Il 6 dicembre dopo l'annuncio di Trump, le luci dell'albero di Betlemme - accese pochi giorni prima - sono state spente (vedi foto n.1).

Due giorni fa, il presidente dell’Autorità palestinese Mahmoud Abbas ha incontrato i leader cristiani per gli auguri di Natale (vedi foto n.2). Nell’occasione, egli  ha ribadito che i palestinesi continueranno a lottare con mezzi di pace. “L’Amministratore apostolico [mons.
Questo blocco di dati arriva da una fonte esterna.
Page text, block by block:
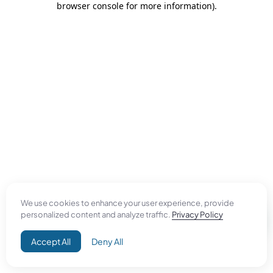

Pierbattista Pizzaballa] ha detto che non dobbiamo cancellare le nostre feste, al contrario, dobbiamo festeggiare per dimostrare che siamo presenti, per dimostrare e manifestare la nostra appartenenza a questa terra, a questo Paese”.

“La gente è un po’ preoccupata per come evolverà la situazione”, continua Makhoul. “Aspettiamo migliaia e migliaia di pellegrini tra Natale e l’Epifania, quando c’è sempre un gran movimento di pellegrinaggi. Speriamo  che non si facciano influenzare dalle notizie che danno le agenzie di informazione nel mondo.  Speriamo, anzi, chiediamo a tutti di venire, non di annullare i loro viaggi, manifestando così la loro solidarietà a tutti gli arabi qui e specialmente alla Chiesa locale e a Gerusalemme”.

I palestinesi cristiani seguono la linea della Chiesa e chiedono una “Gerusalemme aperta a tutti quanti”, internazionale, tolta dalle “delle mani di qualsiasi appartenenza politica che potrebbe essere contro una parte dell’una o dell’altra. Né Israele, né Palestina, né arabi, né musulmani, né cristiani, che sia veramente una città del mondo, una città universale, una città della pace”.